In March 2008, the new N700 Series Shinkansen was put into service on a morning Hikari service between Shin-Yokohama and Hiroshima stations, and a late night run between Tokyo and Nagoya. A third N700 Hikari run between Nagoya and Tokyo was added in October 2008, and a few other N700 Hikari runs have since been added.

From the start of the revised timetable on 17 March 2012, Hikari Rail Star services using 8-car 700 series E sets became entirely non-smoking.

As of 2012, JR Central Hikari services operating throughout the Tokaido/Sanyo corridor primarily use 16-car N700 series and 700 series sets.

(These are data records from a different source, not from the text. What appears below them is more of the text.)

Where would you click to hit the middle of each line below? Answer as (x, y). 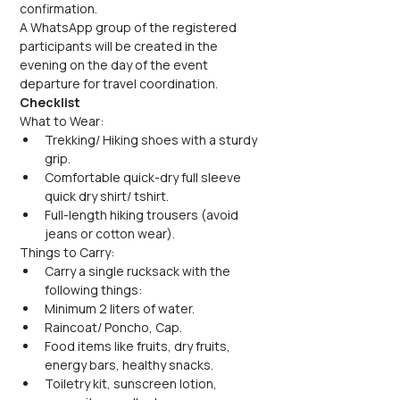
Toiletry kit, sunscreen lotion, (132, 383)
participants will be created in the (120, 46)
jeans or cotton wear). (110, 233)
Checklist (50, 102)
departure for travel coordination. (119, 83)
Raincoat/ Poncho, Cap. (113, 327)
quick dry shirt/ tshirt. (107, 196)
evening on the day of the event (115, 65)
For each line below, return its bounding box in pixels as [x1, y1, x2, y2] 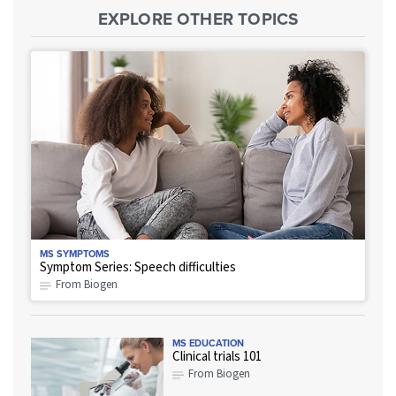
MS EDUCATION [172, 335, 244, 350]
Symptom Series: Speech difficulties [40, 257, 236, 277]
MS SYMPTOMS [40, 246, 110, 261]
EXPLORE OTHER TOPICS [97, 6, 299, 33]
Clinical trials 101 [172, 346, 262, 366]
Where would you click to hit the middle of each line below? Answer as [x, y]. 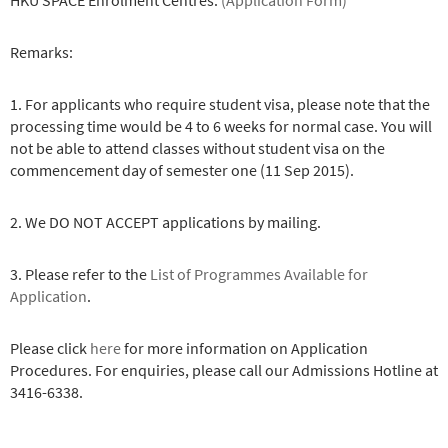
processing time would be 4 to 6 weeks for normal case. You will [221, 126]
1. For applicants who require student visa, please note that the [220, 104]
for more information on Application [244, 348]
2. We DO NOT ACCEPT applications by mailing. [165, 222]
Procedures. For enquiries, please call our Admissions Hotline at [224, 370]
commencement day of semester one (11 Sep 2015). [182, 170]
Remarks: [41, 52]
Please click [50, 348]
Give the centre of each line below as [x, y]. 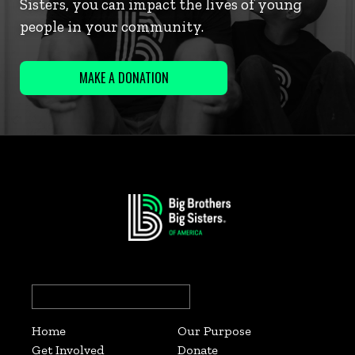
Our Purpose [214, 330]
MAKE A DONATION [124, 77]
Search [50, 292]
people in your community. [112, 26]
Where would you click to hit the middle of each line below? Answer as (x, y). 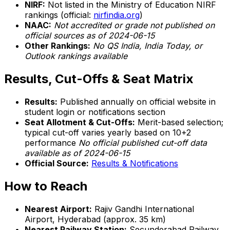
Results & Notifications (135, 163)
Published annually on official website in (137, 101)
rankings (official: (59, 15)
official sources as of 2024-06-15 (90, 36)
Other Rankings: (57, 46)
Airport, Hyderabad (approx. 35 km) (95, 219)
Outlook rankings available (76, 56)
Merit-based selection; (179, 122)
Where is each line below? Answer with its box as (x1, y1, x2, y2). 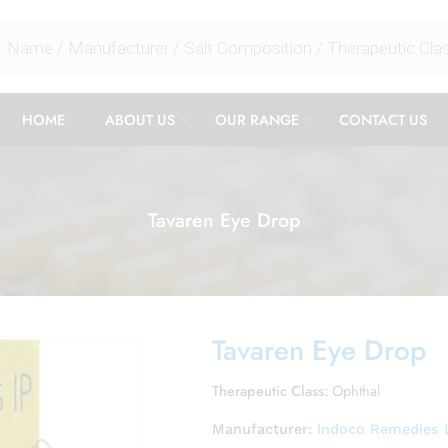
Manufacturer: (212, 420, 317, 438)
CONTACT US (338, 108, 427, 130)
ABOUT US (104, 108, 175, 130)
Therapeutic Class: (212, 379, 328, 401)
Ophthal (332, 379, 380, 401)
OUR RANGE (214, 108, 299, 130)
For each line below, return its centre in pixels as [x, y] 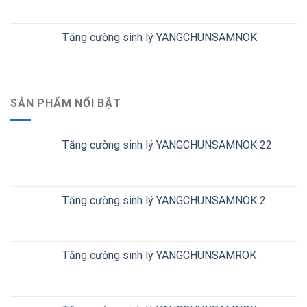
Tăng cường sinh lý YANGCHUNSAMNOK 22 [167, 145]
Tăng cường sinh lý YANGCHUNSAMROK [159, 256]
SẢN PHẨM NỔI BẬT [66, 103]
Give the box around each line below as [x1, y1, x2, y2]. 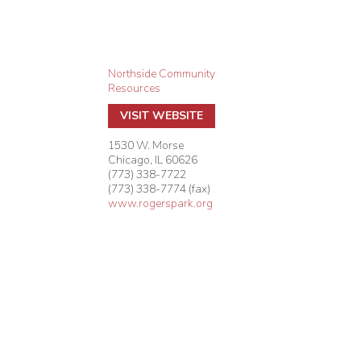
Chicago [108, 151, 151, 168]
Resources [108, 80, 161, 96]
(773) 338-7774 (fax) [108, 180, 211, 197]
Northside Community [108, 65, 216, 81]
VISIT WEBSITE [120, 107, 204, 123]
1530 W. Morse [108, 137, 185, 153]
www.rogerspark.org [108, 195, 214, 211]
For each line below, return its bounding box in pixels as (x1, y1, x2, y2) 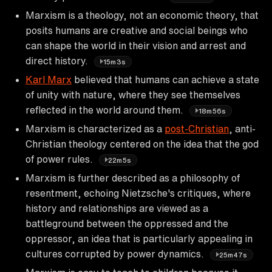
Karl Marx (25, 74, 72, 84)
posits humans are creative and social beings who (25, 25, 248, 35)
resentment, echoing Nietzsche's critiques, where (25, 188, 251, 198)
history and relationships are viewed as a (25, 203, 208, 213)
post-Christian (165, 123, 229, 134)
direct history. (25, 55, 90, 66)
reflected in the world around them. (25, 104, 186, 115)
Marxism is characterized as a (25, 123, 165, 134)
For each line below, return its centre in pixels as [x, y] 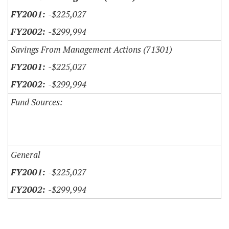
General [26, 155]
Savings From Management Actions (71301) [91, 50]
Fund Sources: [37, 102]
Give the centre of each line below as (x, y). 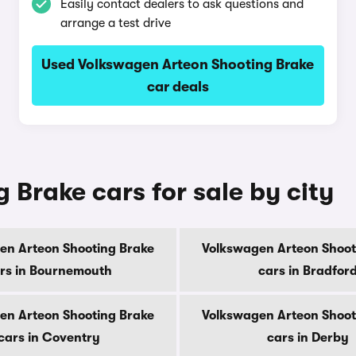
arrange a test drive (115, 23)
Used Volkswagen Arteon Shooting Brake (178, 64)
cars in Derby (308, 338)
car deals (178, 87)
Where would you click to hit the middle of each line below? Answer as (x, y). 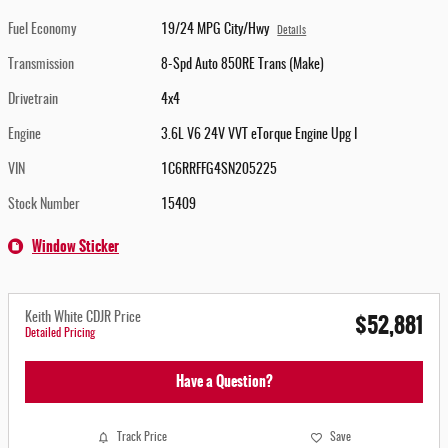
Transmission (41, 65)
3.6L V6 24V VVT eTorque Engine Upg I (259, 135)
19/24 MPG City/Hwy (215, 30)
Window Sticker (75, 246)
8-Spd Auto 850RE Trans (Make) (243, 65)
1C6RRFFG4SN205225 (219, 170)
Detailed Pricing (60, 333)
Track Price (141, 437)
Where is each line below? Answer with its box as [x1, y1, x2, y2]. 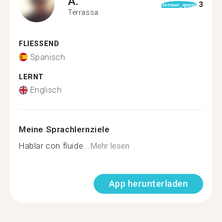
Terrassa [68, 8, 99, 16]
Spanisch [30, 52, 65, 62]
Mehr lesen [90, 141, 129, 151]
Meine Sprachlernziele [19, 124, 110, 134]
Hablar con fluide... [19, 141, 90, 151]
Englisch [30, 85, 62, 95]
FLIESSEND [19, 40, 54, 48]
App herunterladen [109, 178, 188, 189]
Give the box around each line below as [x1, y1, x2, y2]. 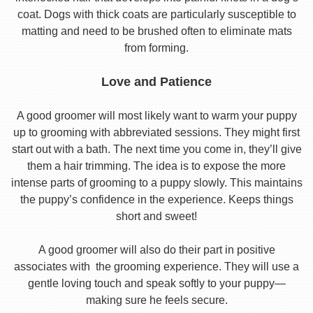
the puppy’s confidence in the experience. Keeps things [20, 194, 293, 206]
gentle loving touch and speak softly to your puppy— [27, 277, 286, 290]
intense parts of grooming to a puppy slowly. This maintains [10, 177, 303, 189]
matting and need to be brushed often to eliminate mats [21, 25, 292, 38]
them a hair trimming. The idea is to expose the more [27, 160, 286, 173]
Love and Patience [101, 75, 212, 89]
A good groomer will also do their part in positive [38, 244, 275, 256]
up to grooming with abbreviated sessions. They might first [13, 126, 300, 139]
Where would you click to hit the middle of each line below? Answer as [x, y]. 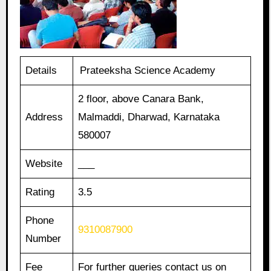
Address [44, 117]
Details [41, 71]
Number [44, 239]
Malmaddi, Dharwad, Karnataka [149, 117]
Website [44, 164]
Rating [40, 192]
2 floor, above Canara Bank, [141, 99]
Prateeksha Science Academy [148, 71]
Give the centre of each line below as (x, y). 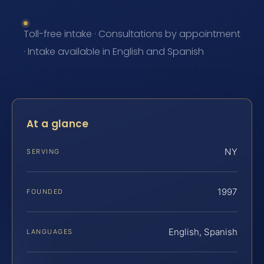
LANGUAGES (50, 231)
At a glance (58, 124)
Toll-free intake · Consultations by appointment (132, 34)
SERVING (43, 151)
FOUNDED (45, 191)
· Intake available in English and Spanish (114, 52)
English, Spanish (203, 232)
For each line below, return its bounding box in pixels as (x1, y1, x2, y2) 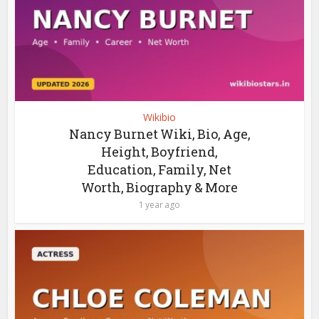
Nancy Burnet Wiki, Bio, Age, (68, 125, 251, 142)
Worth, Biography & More (81, 178, 238, 196)
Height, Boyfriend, (101, 142, 218, 160)
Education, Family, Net (88, 160, 231, 178)
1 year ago (139, 198, 180, 211)
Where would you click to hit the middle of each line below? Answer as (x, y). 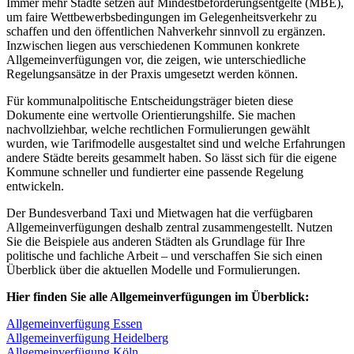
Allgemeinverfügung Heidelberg (87, 338)
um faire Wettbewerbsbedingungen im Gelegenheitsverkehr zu (162, 17)
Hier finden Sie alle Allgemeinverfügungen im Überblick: (158, 297)
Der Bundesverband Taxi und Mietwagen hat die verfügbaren (160, 213)
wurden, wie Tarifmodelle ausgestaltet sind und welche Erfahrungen (176, 144)
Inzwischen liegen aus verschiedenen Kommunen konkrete (153, 46)
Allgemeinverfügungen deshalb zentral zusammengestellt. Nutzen (169, 228)
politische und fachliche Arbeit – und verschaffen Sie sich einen (164, 256)

Most Hikari trains pull over at intermediate stations such as Shizuoka, Hamamatsu, Toyohashi, Maibara or Himeji to allow faster Nozomi services, to pass through without stopping.

In an announcement by JR Central, JR West, and JR Kyushu made on 17 October 2023, the companies stated that all onboard smoking rooms on the Tokaido, San'yo, and Kyushu Shinkansen trains would be discontinued by Q2 2024, which took effect on 16 March 2024. In addition, all smoking rooms located on station platforms on the aforementioned Shinkansen lines would also be discontinued.